The case for Gail Jones’ Sorry

Can literary works play a productive part in the process of reconciliation? butupa

The time has now come for the nation to turn a new page in Australia’s history by righting the wrongs of the past and so moving forward with confidence to the future.

– Prime Minister Kevin Rudd’s apology made in the Australian Parliament, February 13, 2008.

There are some novels that capture a moment of time; that perfectly represent and capture that historical moment’s zeitgeist. Gail Jones’ 2007 novel Sorry does just this.

Published a year before then - Prime Minister Kevin Rudd’s formal apology to Indigenous Australians in February 2008, Jones’s novel performs an act of contrition: as the novel’s title encapsulates, she presents the novel in a spirit of apology and reconciliation that had been lacking in official discourses of the time.

In an interview with openDemocracy’s Rob Cawston, given soon after the novel’s publication, she emphasised the ways in which writers are able to engage with such difficult issues, suggesting that “the first responsibility [of the novelist] is to remember what it serves the state to repress”.

Random House Australia.

Relating the idea of narrative to the retelling of history, she characterises the replaying four times in four different versions of a particular traumatic moment in Sorry as a way of suggesting that “history is a complicated process of repressions and revelations” in which it is sometimes “in certain people’s interests not have the real story told”. She describes her novel, too, as a “kind of testing of ideas of responsibility and history” rather than as a realist text.

So one of the important questions raised by this novel is this: can literary works play a productive part in the process of reconciliation between Indigenous and non-Indigenous Australians?

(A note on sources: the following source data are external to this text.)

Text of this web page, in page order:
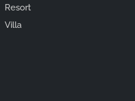
Resort
Villa
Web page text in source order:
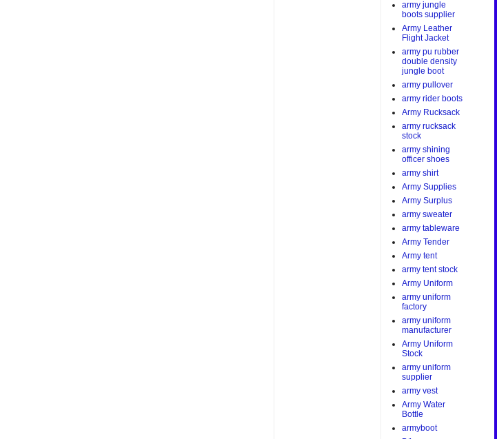
army jungle
boots supplier
Army Leather
Flight Jacket
army pu rubber
double density
jungle boot
army pullover
army rider boots
Army Rucksack
army rucksack
stock
army shining
officer shoes
army shirt
Army Supplies
Army Surplus
army sweater
army tableware
Army Tender
Army tent
army tent stock
Army Uniform
army uniform
factory
army uniform
manufacturer
Army Uniform
Stock
army uniform
supplier
army vest
Army Water
Bottle
armyboot
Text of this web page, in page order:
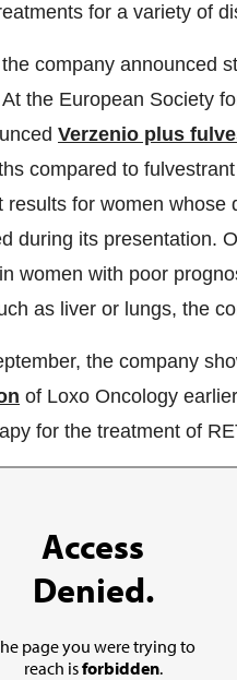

Writing on The Conversation, Tony Hughes D’Aeth has made the case for Kim Scott’s That Deadman Dance as a novel that does just this, making “from an impossible situation a possible way forward”. I would like to suggest that Sorry similarly offers a non-Indigenous discourse of apology that, while it may not have a material impact in the “real world”, contributes nonetheless to a spirit of mutual respect and understanding.

As literary academic Derek Attridge has suggested in The Singularity of Literature, while literature “solves no problems and saves no souls, nevertheless … it is effective” and, indeed, I would add, affective.

How, then, does Jones’ novel engage with these issues and affect its readers? It does so by relating a story that is essentially personal; one that relates to a particular family and a central act of injustice, betrayal and sacrifice that can also be read as symbolic. It is about the power of stories to heal trauma and release silenced voices.

The story begins with blood and secrecy, a “story that can only be told in a whisper”, concerning the death of the father of the central character, Perdita. Set in Western Australia during the second world war, it beautifully evokes Perdita’s difficult childhood in a seemingly loveless family in which her anthropologist father, Nicholas Keene, believes he can uncover the “mysteries” of the local Aboriginal people by means of his “colossal Keene Hypothesis”.

Her psychologically unstable mother, Stella, manically quotes from Shakespeare to try to orientate herself in the strangeness of the Australian outback. Perdita, is, of course, named for the “lost child” in Shakespeare’s The Winter’s Tale and Shakespearean references are threaded throughout.

Language and silence are at the heart of the text. The novel tells of the relationships Perdita establishes with the local Aboriginal people, whose language she learns, particularly with a young Indigenous girl Mary, and with Billy, the mute son of their neighbour.

From the Aboriginal people, she learns the language of the body, a physical closeness she does not encounter at home, and an understanding too of the language of the bush. After the trauma of witnessing her father’s death, Perdita develops a stutter that is only ameliorated when she is reciting Shakespeare.

But this muteness and voicelessness are not just physical: they are also metaphors for the silences in history. As Jones has commented:

I’m very interested in what is forgotten, the way that certain voices in history are forgotten, the rights and values of indigenous people in particular are lost or locked away.

Light-skinned Mary is one of the stolen generations, taken from her mother when she was six years old, “to learn to be a whitefella, to learn all them whitefella ways”. Without giving too much away, it is this heartwrenching aspect of the story that explains Mary’s sacrifice: “mothers and daughters, they need each other”, she explains towards the end of the novel.

The narrative enacts a process of traumatic return, retelling past events until the “real” version is uncovered and Perdita gradually regains her voice and her memory. Interspersing first and third-person narration, it shows how history can be made and unmade.

It is also about the power of reading to connect people, with Mary believing that “some kind of spirit inhered in words” and that sharing books forms “a kind of family without limits”.

Interestingly, Jones has written of a similar communal experience when she witnessed the “Sorry-in-the-Sky” during the Sorry Day Sydney Harbour Bridge Walk of 2000.

Everyone who read that word, she suggests, shared in saying sorry, however frail and transitory that shared responsibility may have been in real time and however ambivalent and equivocal such an act may be.

Like her novel, it had a healing quality, despite its brief and shaky appearance in the sky, marking a particular moment of all-too-ephemeral ethical engagement.